**Work item:** Only the lines running from the line with "with the dealer" to the end of the records below belong in the answer, each copied exactly.

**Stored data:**

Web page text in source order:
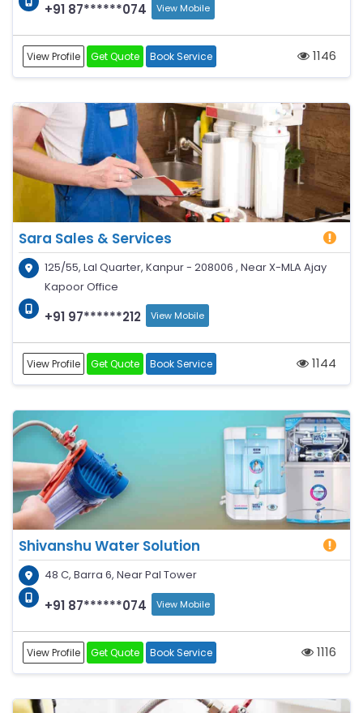
+91 87******074 View Mobile
View Profile Get Quote Book Service 1146
Sara Sales & Services
125/55, Lal Quarter, Kanpur - 208006 , Near X-MLA Ajay
Kapoor Office
+91 97******212 View Mobile
View Profile Get Quote Book Service 1144
Shivanshu Water Solution
48 C, Barra 6, Near Pal Tower
+91 87******074 View Mobile
View Profile Get Quote Book Service 1116
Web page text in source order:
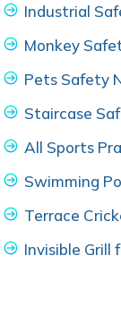
Industrial
Monkey
Pets Safety
Staircase
All Sports
Swimming
Terrace
Invisible Grill
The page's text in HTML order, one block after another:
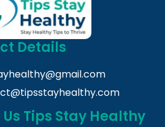
Details
Tips Stay Healthy
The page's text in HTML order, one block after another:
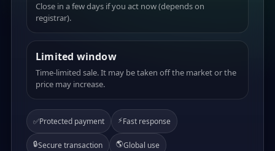
Close in a few days if you act now (depends on
registrar).
Limited window
Time-limited sale. It may be taken off the market or the
price may increase.
✅Protected payment ⚡Fast response
🔒Secure transaction 🌎Global use
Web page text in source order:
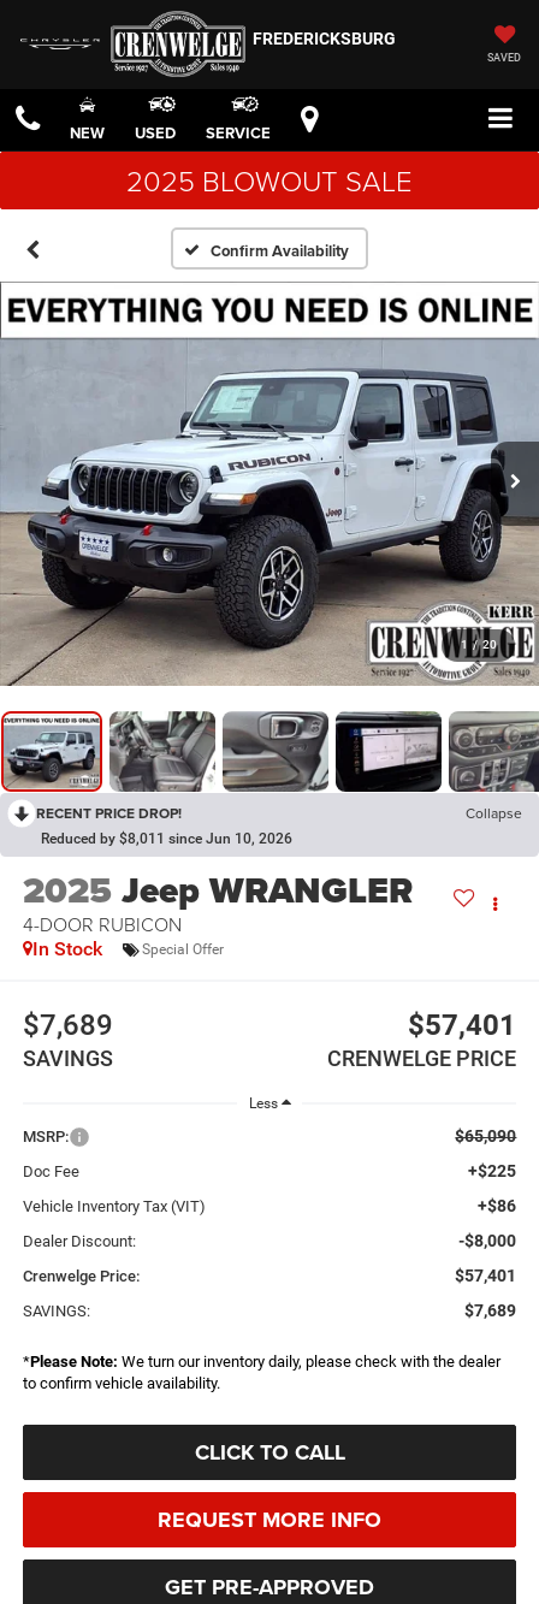
FREDERICKSBURG
SAVED
NEW USED SERVICE
2025 BLOWOUT SALE
Confirm Availability
1 / 20
RECENT PRICE DROP! Collapse
Reduced by $8,011 since Jun 10, 2026
2025Jeep WRANGLER
4-DOOR RUBICON
In Stock Special Offer
$7,689
SAVINGS
$57,401
CRENWELGE PRICE
Less
MSRP: $65,090
Doc Fee +$225
Vehicle Inventory Tax (VIT) +$86
Dealer Discount: -$8,000
Crenwelge Price: $57,401
SAVINGS: $7,689
*Please Note: We turn our inventory daily, please check with the dealer
to confirm vehicle availability.
CLICK TO CALL
REQUEST MORE INFO
GET PRE-APPROVED

**Result of this exercise:**
*Please Note: We turn our inventory daily, please check with the dealer
to confirm vehicle availability.
CLICK TO CALL
REQUEST MORE INFO
GET PRE-APPROVED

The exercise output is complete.